**Activity**
What you return should be the full listing, copied exactly and stripped of its pictures.
-*-
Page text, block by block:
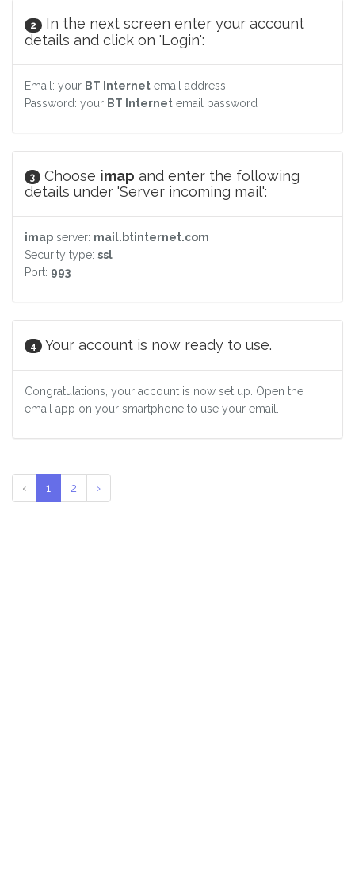
2
In the next screen enter your account
details and click on 'Login':
Email: your BT Internet email address
Password: your BT Internet email password
3 Choose imap and enter the following
details under 'Server incoming mail':
imap server: mail.btinternet.com
Security type: ssl
Port: 993
4 Your account is now ready to use.
Congratulations, your account is now set up. Open the
email app on your smartphone to use your email.
‹ 1 2 ›
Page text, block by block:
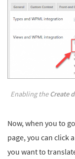
Enabling theCreate
Now, when you to
page, you can click a
you want to
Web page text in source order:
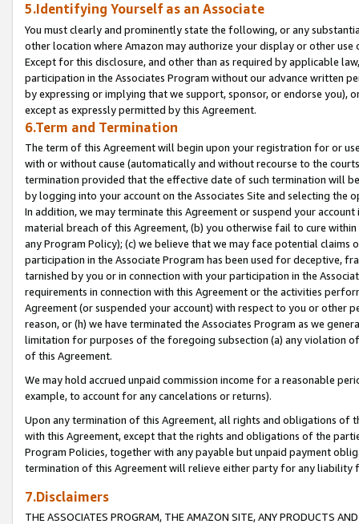
5.Identifying Yourself as an Associate
You must clearly and prominently state the following, or any
other location where Amazon may authorize your display or other
Except for this disclosure, and other than as required by applicable
participation in the Associates Program without our advance written
by expressing or implying that we support, sponsor, or endorse you),
except as expressly permitted by this Agreement.
6.Term and Termination
The term of this Agreement will begin upon your registration for or
with or without cause (automatically and without recourse to the
termination provided that the effective date of such termination will
by logging into your account on the Associates Site and selecting the
In addition, we may terminate this Agreement or suspend your
material breach of this Agreement, (b) you otherwise fail to cure
any Program Policy); (c) we believe that we may face potential
participation in the Associate Program has been used for deceptive,
tarnished by you or in connection with your participation in the
requirements in connection with this Agreement or the activities
Agreement (or suspended your account) with respect to you or other
reason, or (h) we have terminated the Associates Program as we
limitation for purposes of the foregoing subsection (a) any violation
of this Agreement.
We may hold accrued unpaid commission income for a reasonable
example, to account for any cancelations or returns).
Upon any termination of this Agreement, all rights and obligations of
with this Agreement, except that the rights and obligations of the
Program Policies, together with any payable but unpaid payment
termination of this Agreement will relieve either party for any liability
7.Disclaimers
THE ASSOCIATES PROGRAM, THE AMAZON SITE, ANY PRODUCTS
-*-
**Reply to the task**
Page text, block by block:
2
In the next screen enter your account
details and click on 'Login':
Email: your BT Internet email address
Password: your BT Internet email password
3 Choose imap and enter the following
details under 'Server incoming mail':
imap server: mail.btinternet.com
Security type: ssl
Port: 993
4 Your account is now ready to use.
Congratulations, your account is now set up. Open the
email app on your smartphone to use your email.
‹ 1 2 ›
Page text, block by block:
Enabling theCreate
Now, when you to
page, you can click a
you want to
Web page text in source order:
5.Identifying Yourself as an Associate
You must clearly and prominently state the following, or any
other location where Amazon may authorize your display or other
Except for this disclosure, and other than as required by applicable
participation in the Associates Program without our advance written
by expressing or implying that we support, sponsor, or endorse you),
except as expressly permitted by this Agreement.
6.Term and Termination
The term of this Agreement will begin upon your registration for or
with or without cause (automatically and without recourse to the
termination provided that the effective date of such termination will
by logging into your account on the Associates Site and selecting the
In addition, we may terminate this Agreement or suspend your
material breach of this Agreement, (b) you otherwise fail to cure
any Program Policy); (c) we believe that we may face potential
participation in the Associate Program has been used for deceptive,
tarnished by you or in connection with your participation in the
requirements in connection with this Agreement or the activities
Agreement (or suspended your account) with respect to you or other
reason, or (h) we have terminated the Associates Program as we
limitation for purposes of the foregoing subsection (a) any violation
of this Agreement.
We may hold accrued unpaid commission income for a reasonable
example, to account for any cancelations or returns).
Upon any termination of this Agreement, all rights and obligations of
with this Agreement, except that the rights and obligations of the
Program Policies, together with any payable but unpaid payment
termination of this Agreement will relieve either party for any liability
7.Disclaimers
THE ASSOCIATES PROGRAM, THE AMAZON SITE, ANY PRODUCTS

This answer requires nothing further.